Elevated rendering errors
Incident Report for imgix
Postmortem

What happened?

On December 17, 2021, 05:06 UTC, some uncached requests to the imgix service began to return a 503 response. 

By 05:36 UTC the issue had been completely resolved.

How were customers impacted?

Between the hours of 05:01 UTC and 05:36 UTC, some requests to non-cached derivative images began to return a 503 error, with a 10% peak error rate being reached for parts of the incident.

At 5:07 UTC, error rates began to decrease slowly, though a 5% error rate persisted until a fix was pushed at 5:36, which completely restored the service.

What went wrong during the incident?

Large unexpected traffic patterns triggered a problematic interaction with a newly built internal automation, causing the initial incident.
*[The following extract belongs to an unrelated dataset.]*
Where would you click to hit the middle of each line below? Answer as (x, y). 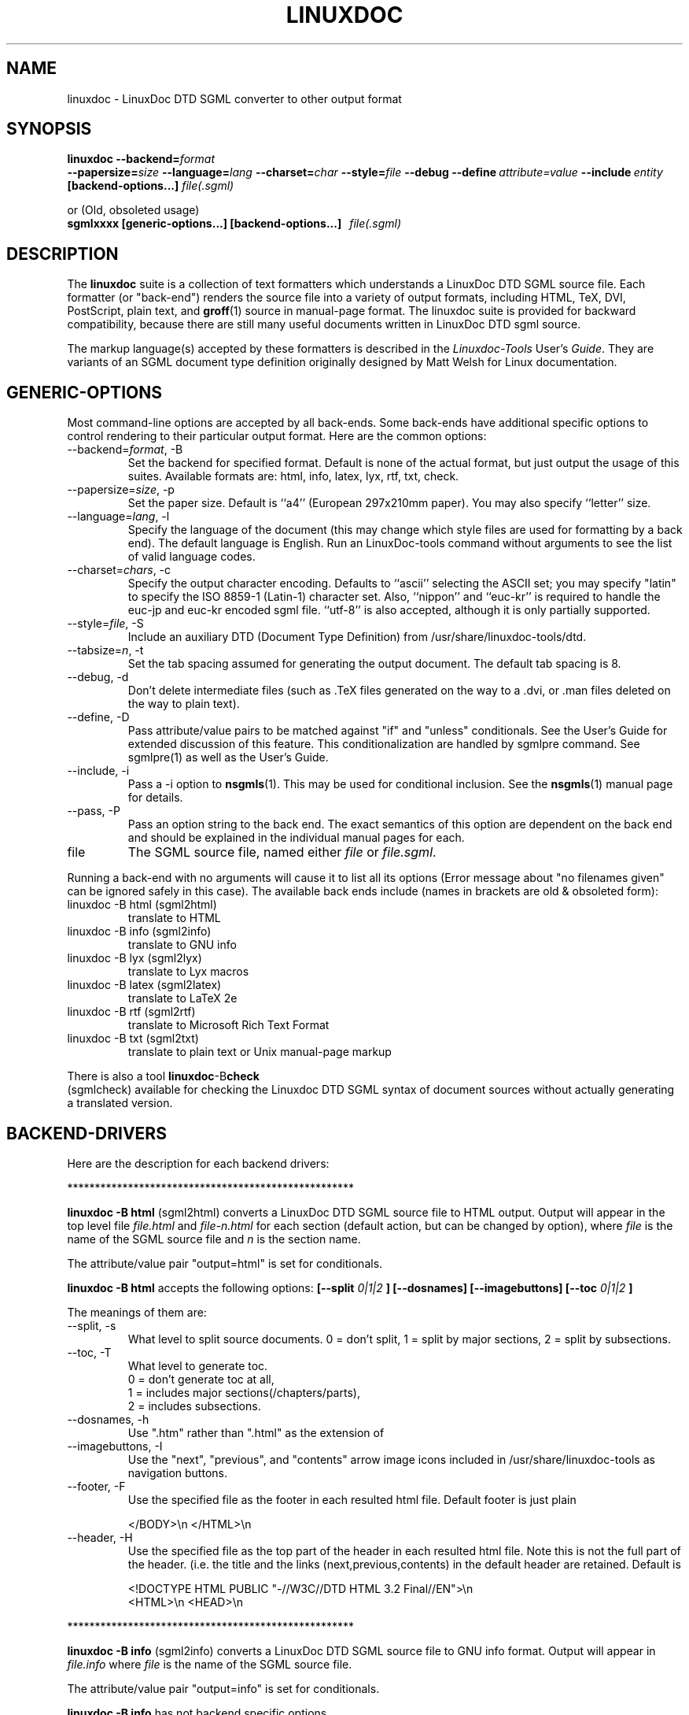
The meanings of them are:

Our team pushed mitigations early on in the incident, though the mitigations had further unexpected interactions with the newly built automation. While the service did begin to recover, the rate of recovery was slower than expected due to these interactions.
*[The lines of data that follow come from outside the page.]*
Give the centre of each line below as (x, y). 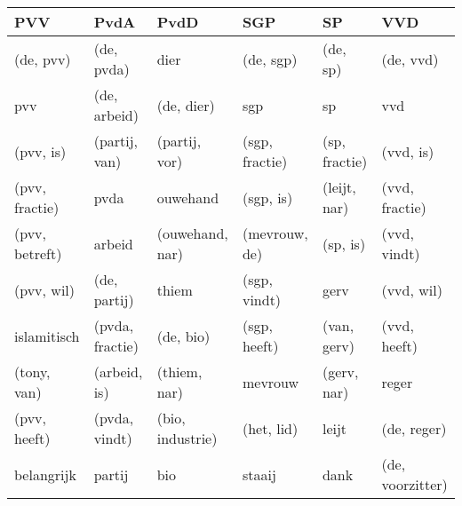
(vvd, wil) (412, 289)
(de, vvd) (410, 59)
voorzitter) (414, 484)
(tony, (32, 372)
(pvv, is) (40, 151)
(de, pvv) (43, 59)
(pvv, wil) (45, 289)
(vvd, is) (408, 151)

Once the interaction was identified, another manual change was made which completely restored the service.

What will imgix do to prevent this in the future?

We will be adding additional tooling which will enable us to more quickly identify proximate causes during incidents. We will also internally document the interactions and behaviors of our existing automation and mitigation runbooks to ensure smoother recovery times in the future. We also identified some improvement opportunities for some of our existing automation, which have completed fine-tuning.
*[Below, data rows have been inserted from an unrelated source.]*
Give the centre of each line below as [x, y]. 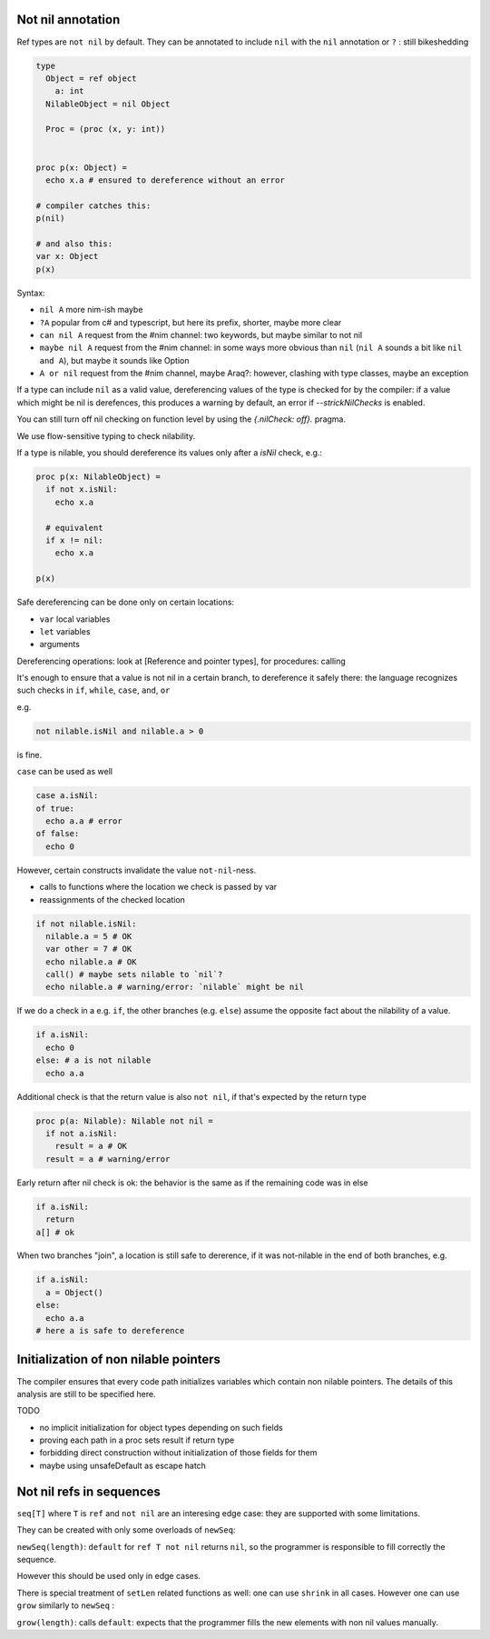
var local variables [75, 619]
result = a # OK [91, 1146]
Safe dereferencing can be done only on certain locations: [126, 602]
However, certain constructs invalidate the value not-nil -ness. [137, 870]
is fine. [29, 755]
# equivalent [74, 528]
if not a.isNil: [82, 1133]
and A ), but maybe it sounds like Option [114, 360]
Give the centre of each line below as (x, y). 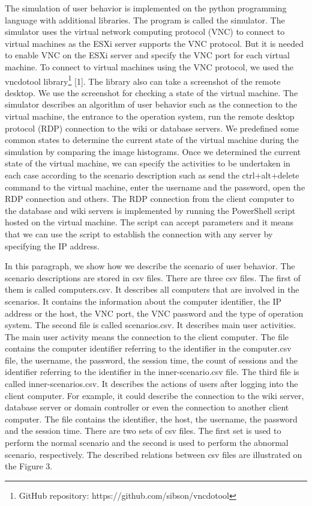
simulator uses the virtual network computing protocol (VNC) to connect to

Posted Dec 22, 2021 - 11:19 PST

Resolved
This incident has been resolved.
Posted Dec 16, 2021 - 21:58 PST
Update
This incident has been resolved.
Posted Dec 16, 2021 - 21:58 PST
Monitoring
A fix has been implemented and error rates have returned to normal. We are monitoring the situation.
Posted Dec 16, 2021 - 21:42 PST
Investigating
We are currently investigating elevated render error rates for uncached derivative images. We will update once when we obtain more information.

Previously cached derivatives are not impacted.
Posted Dec 16, 2021 - 21:33 PST
This incident affected: Rendering Infrastructure.